Yes, you have to declare your effects. In practice that means that most of your code returns IO, and isn't constrained anymore. I don't know if this is a library feature, or an essential feature of the language, but it would be very interesting for example to put a GUI together by computing events in functions that returned an "Event" monad, widgets in functions that returned a "GUI" monad, database access in functions in a "DB" monad, etc. Instead, all of those operate on IO.
 A completely subjective assessment.
 I've though for a short while on how to code that, but didn't got any idea I liked.
Of course, you can do this as a library. In fact, this is an example use case for Safe Haskell which also prevents people from circumventing your types with unsafePerformIO and friends.
Moreover, some existing libraries already take similar approaches. FRP libraries extract reactive systems (like events but also continuously changing signals) into their own types. A button gives you a stream of type Event () rather than an explicit callback system using the IO type. Check out reactive-banana (my favorite FRP library from the current crop) for a nice example.
Similarly, people use custom monads to ensure things get initialized correctly, which has a similar effect to what you're talking about. The Haskell DevIL bindings for Repa come to mind because they have an IL type which lets you load images and ensures the image loader is initialized correctly exactly once.

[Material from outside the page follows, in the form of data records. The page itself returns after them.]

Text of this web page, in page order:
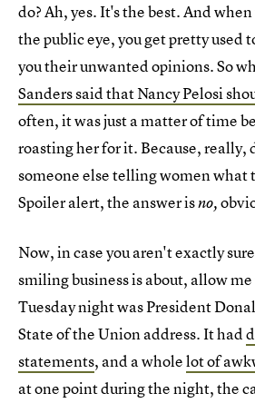
do? Ah, yes. It's the best. And
the public eye, you get pretty used
you their unwanted opinions. So
Sanders said that Nancy Pelosi
often, it was just a matter of time
roasting her for it. Because, really,
someone else telling women what
Spoiler alert, the answer isno,
Now, in case you aren't exactly
smiling business is about, allow
Tuesday night was President
State of the Union address. It had
statements, and a wholelot of
at one point during the night, the
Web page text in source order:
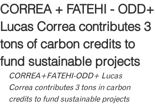
CORREA + FATEHI - ODD+
Lucas Correa contributes 3
tons of carbon credits to
fund sustainable projects
CORREA+FATEHI-ODD+ Lucas
Correa contributes 3 tons in carbon
credits to fund sustainable projects
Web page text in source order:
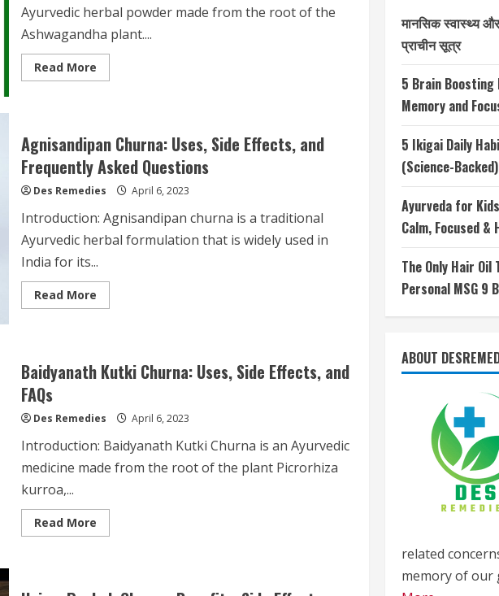
Ayurvedic herbal powder made from the root of the
Ashwagandha plant....
Read MoreRead
more
Benefits,
Side
Effects,
and
Frequently
Asked
Agnisandipan Churna: Uses, Side Effects, and
Frequently Asked Questions
Des Remedies April 6, 2023
Introduction: Agnisandipan churna is a traditional
Ayurvedic herbal formulation that is widely used in
India for its...
Read MoreRead
more
Side
Effects,
Questions
Baidyanath Kutki Churna: Uses, Side Effects, and
FAQs
Des Remedies April 6, 2023
Introduction: Baidyanath Kutki Churna is an Ayurvedic
medicine made from the root of the plant Picrorhiza
kurroa,...
Read MoreRead
more
Uses,
मानसिक स्वास्थ्य
प्राचीन सूत्र
5 Brain
Memory and
5 Ikigai Daily
(Science-Backed)
Ayurveda for
Calm, Focused &
The Only Hair
Personal MSG 9
ABOUT
related
memory of our
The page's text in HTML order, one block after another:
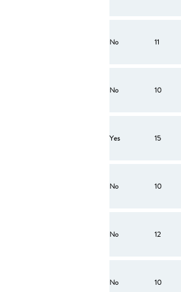
No 11
No 10
Yes 15
No 10
No 12
No 10
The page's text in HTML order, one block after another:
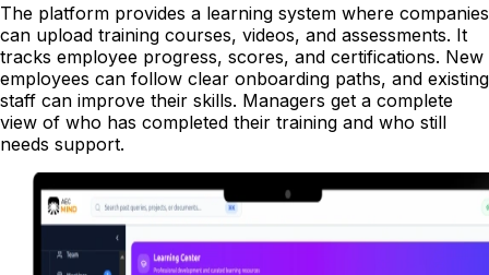
The platform provides a learning system where companies
can upload training courses, videos, and assessments. It
tracks employee progress, scores, and certifications. New
employees can follow clear onboarding paths, and existing
staff can improve their skills. Managers get a complete
view of who has completed their training and who still
needs support.
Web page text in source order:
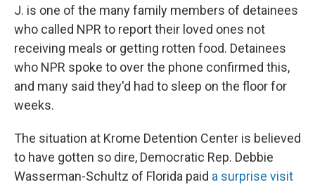
J. is one of the many family members of detainees
who called NPR to report their loved ones not
receiving meals or getting rotten food. Detainees
who NPR spoke to over the phone confirmed this,
and many said they'd had to sleep on the floor for
weeks.
The situation at Krome Detention Center is believed
to have gotten so dire, Democratic Rep. Debbie
Wasserman-Schultz of Florida paid a surprise visit
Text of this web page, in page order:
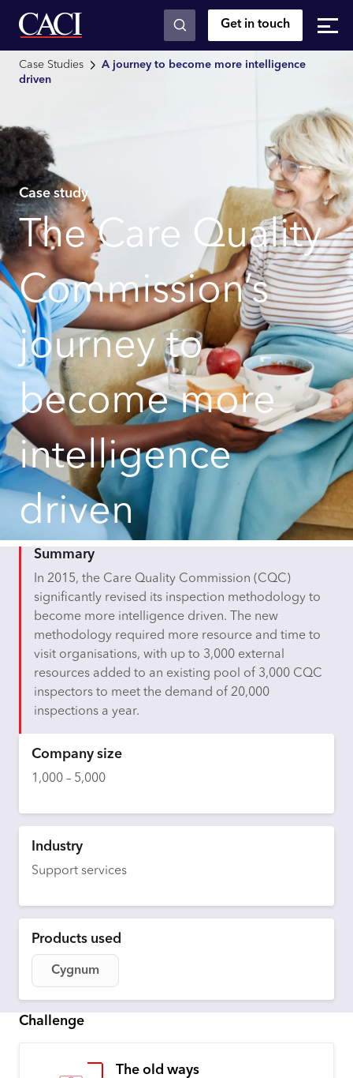
Skip to main content Get in touch
Case Studies
A journey to become more intelligence
driven
Case study
The Care Quality
Commission’s
journey to
become more
intelligence
driven
Summary
In 2015, the Care Quality Commission (CQC)
significantly revised its inspection methodology to
become more intelligence driven. The new
methodology required more resource and time to
visit organisations, with up to 3,000 external
resources added to an existing pool of 3,000 CQC
inspectors to meet the demand of 20,000
inspections a year.
Company size
1,000 – 5,000
Industry
Support services
Products used
Cygnum
Challenge
The old ways

Sure, in the end, everything will need to be threaded through IO and main to actually run, but you can—and people do—make your intermediate APIs safer by creating additional distinctions between effects.
The thing is IO is generic. So IO (Db) and IO (Gui) are different things.
An example of this(not a very good one I'm afraid) is the X monad.
The best way to understand IO is to think about working with pure functions in an impure language. Let's say I've given you a promised-pure function which emits commands (re: the "Command pattern" if that's the way you want to see it) and you operate them using side effects. This is a massive inversion of control issue of course, but you can see how it might work.
Further, you might understand that your job is easier due to the purity of the command-emitting function. You explicitly give it all of the inputs you desire and operate it as needed. For instance, you can perhaps run it forwards and backwards as desired. Or weave it in with another "thread" I parallel knowing that only you must handle races and shared memory—the threads are pure.
Finally, you might understand that the risk of bad programming is borne on your shoulders primarily—side effects are complex and you're the only one handling them.
In Haskell, "you" are the RTS and the pure threads are Haskell programs. The IO monad is nothing more than what it feels like to be "inside" a useful kind of command pattern. Finally, we compartmentalize all side-effects into the RTS so that we only have to get them right once.
Purity makes it easier to reason about the semantics of your code. This isn't about parallelism, it's about concurrency, including single-threaded concurrency. Case in point, I recently spent quite a while scratching my head over a bug that happened because someone else had written some code to mutate a piece of shared state when I wasn't expecting it.
But the pure functional programming model is a very high level of abstraction (deep down, every interesting thing in computing is a state machine), and it has a tendency to leak like mad. One such case where it does so is I/O. In fact, you can't even do I/O in a 100% pure language - and that's what the I/O monad is really about; it's punching a hole in the language in order to let the big bad ephemeral outside world in. But in a controlled manner, so that the language's fundamental ethos of purity can be maintained, which in turn makes its laziness manageable. In short, the deeper downer reason why Haskell loves its I/O monad so much is because without it the language would be fairly useless. Anyone who tells you the I/O monad's really about making I/O concurrency headaches less of a hassle has been doing more blog-reading than programming.
So why preserve the illusion? Well, ghettoizing all things stateful lets you take advantage of pure semantics everywhere else in your code, which theoretically makes it easier to reason about and maintain.
As for monads themselves, IMHO they're kind of overblown. It's just another design pattern, akin to Visitor or Strategy or Decorator, only functional instead of object-oriented. Super-useful, applicable in all sorts of circumstances, and easily worth knowing. And, just like object-oriented design patterns, easy to make sound way more complicated than it is if you try to explain the idea to someone else without having fully digested it yourself first.